BEGIN DATA RECORDS

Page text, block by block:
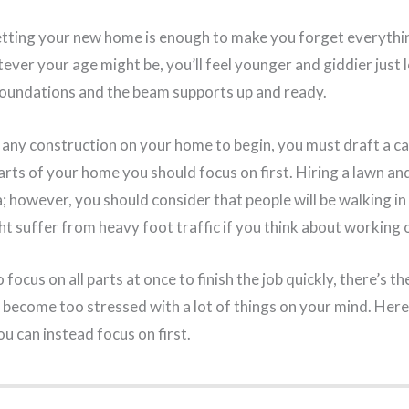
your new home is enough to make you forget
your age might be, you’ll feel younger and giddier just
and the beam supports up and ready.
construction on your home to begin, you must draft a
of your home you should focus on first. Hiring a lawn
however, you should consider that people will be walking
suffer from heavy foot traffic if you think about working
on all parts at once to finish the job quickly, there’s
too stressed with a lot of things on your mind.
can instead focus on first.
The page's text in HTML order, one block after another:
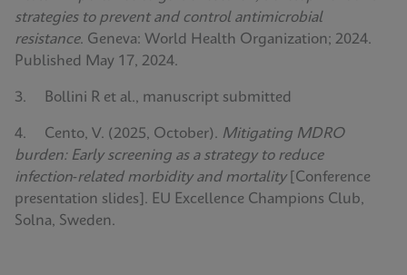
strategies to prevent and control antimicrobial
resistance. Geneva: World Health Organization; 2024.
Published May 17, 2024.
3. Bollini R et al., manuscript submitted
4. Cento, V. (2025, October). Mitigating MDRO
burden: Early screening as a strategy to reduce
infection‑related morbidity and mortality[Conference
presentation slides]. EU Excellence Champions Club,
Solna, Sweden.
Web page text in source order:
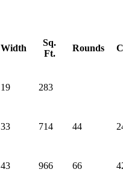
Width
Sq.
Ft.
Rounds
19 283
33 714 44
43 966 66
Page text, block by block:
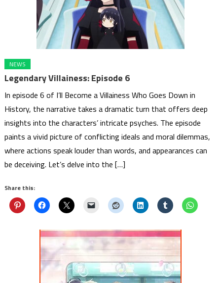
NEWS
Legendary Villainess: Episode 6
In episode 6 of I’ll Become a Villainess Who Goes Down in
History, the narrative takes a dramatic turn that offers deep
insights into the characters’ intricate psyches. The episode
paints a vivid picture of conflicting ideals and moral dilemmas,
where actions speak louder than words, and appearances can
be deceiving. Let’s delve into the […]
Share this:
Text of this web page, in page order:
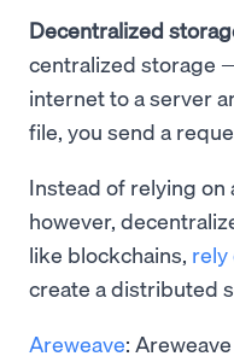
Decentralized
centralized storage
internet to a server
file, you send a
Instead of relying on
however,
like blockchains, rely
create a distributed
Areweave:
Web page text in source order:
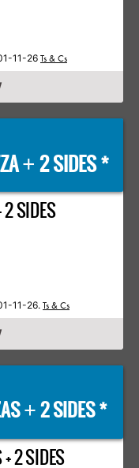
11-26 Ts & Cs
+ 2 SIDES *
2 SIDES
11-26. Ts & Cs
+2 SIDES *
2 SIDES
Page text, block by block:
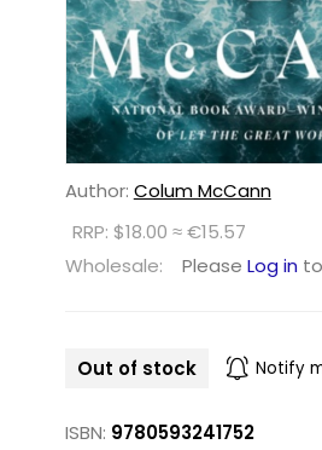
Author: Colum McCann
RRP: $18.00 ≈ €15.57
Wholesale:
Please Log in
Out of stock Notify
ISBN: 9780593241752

END DATA RECORDS

#### REQUIRED ACTION
Could you transcribe the records above exactly, leaving every picture out?

#### TASK RESULT
Page text, block by block:
your new home is enough to make you forget
your age might be, you’ll feel younger and giddier just
and the beam supports up and ready.
construction on your home to begin, you must draft a
of your home you should focus on first. Hiring a lawn
however, you should consider that people will be walking
suffer from heavy foot traffic if you think about working
on all parts at once to finish the job quickly, there’s
too stressed with a lot of things on your mind.
can instead focus on first.
The page's text in HTML order, one block after another:
strategies to prevent and control antimicrobial
resistance. Geneva: World Health Organization; 2024.
Published May 17, 2024.
3. Bollini R et al., manuscript submitted
4. Cento, V. (2025, October). Mitigating MDRO
burden: Early screening as a strategy to reduce
infection‑related morbidity and mortality[Conference
presentation slides]. EU Excellence Champions Club,
Solna, Sweden.
Web page text in source order:
Width
Sq.
Ft.
Rounds
19 283
33 714 44
43 966 66
Page text, block by block:
NEWS
Legendary Villainess: Episode 6
In episode 6 of I’ll Become a Villainess Who Goes Down in
History, the narrative takes a dramatic turn that offers deep
insights into the characters’ intricate psyches. The episode
paints a vivid picture of conflicting ideals and moral dilemmas,
where actions speak louder than words, and appearances can
be deceiving. Let’s delve into the […]
Share this:
Text of this web page, in page order:
Decentralized
centralized storage
internet to a server
file, you send a
Instead of relying on
however,
like blockchains, rely
create a distributed
Areweave:
Web page text in source order:
11-26 Ts & Cs
+ 2 SIDES *
2 SIDES
11-26. Ts & Cs
+2 SIDES *
2 SIDES
Page text, block by block:
Author: Colum McCann
RRP: $18.00 ≈ €15.57
Wholesale:
Please Log in
Out of stock Notify
ISBN: 9780593241752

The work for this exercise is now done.